About this task ▸ Every record must be repeated exactly, with no omission.

(Recorded data)
----------

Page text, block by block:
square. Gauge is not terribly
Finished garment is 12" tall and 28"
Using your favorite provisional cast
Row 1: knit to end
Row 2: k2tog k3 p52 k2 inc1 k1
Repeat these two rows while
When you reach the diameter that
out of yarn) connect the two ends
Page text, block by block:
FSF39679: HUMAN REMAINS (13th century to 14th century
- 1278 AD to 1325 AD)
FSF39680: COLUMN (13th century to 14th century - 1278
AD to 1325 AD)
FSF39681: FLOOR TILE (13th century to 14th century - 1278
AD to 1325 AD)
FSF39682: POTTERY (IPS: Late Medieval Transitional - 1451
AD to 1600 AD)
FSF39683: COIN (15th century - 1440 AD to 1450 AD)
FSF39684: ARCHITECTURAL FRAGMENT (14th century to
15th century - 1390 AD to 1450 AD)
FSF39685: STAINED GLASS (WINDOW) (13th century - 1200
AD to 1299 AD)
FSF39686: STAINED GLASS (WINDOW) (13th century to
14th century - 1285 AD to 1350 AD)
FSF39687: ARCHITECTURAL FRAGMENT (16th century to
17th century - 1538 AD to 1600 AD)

----------

Solved problem ▸
Page text, block by block:
square. Gauge is not terribly
Finished garment is 12" tall and 28"
Using your favorite provisional cast
Row 1: knit to end
Row 2: k2tog k3 p52 k2 inc1 k1
Repeat these two rows while
When you reach the diameter that
out of yarn) connect the two ends
Page text, block by block:
FSF39679: HUMAN REMAINS (13th century to 14th century
- 1278 AD to 1325 AD)
FSF39680: COLUMN (13th century to 14th century - 1278
AD to 1325 AD)
FSF39681: FLOOR TILE (13th century to 14th century - 1278
AD to 1325 AD)
FSF39682: POTTERY (IPS: Late Medieval Transitional - 1451
AD to 1600 AD)
FSF39683: COIN (15th century - 1440 AD to 1450 AD)
FSF39684: ARCHITECTURAL FRAGMENT (14th century to
15th century - 1390 AD to 1450 AD)
FSF39685: STAINED GLASS (WINDOW) (13th century - 1200
AD to 1299 AD)
FSF39686: STAINED GLASS (WINDOW) (13th century to
14th century - 1285 AD to 1350 AD)
FSF39687: ARCHITECTURAL FRAGMENT (16th century to
17th century - 1538 AD to 1600 AD)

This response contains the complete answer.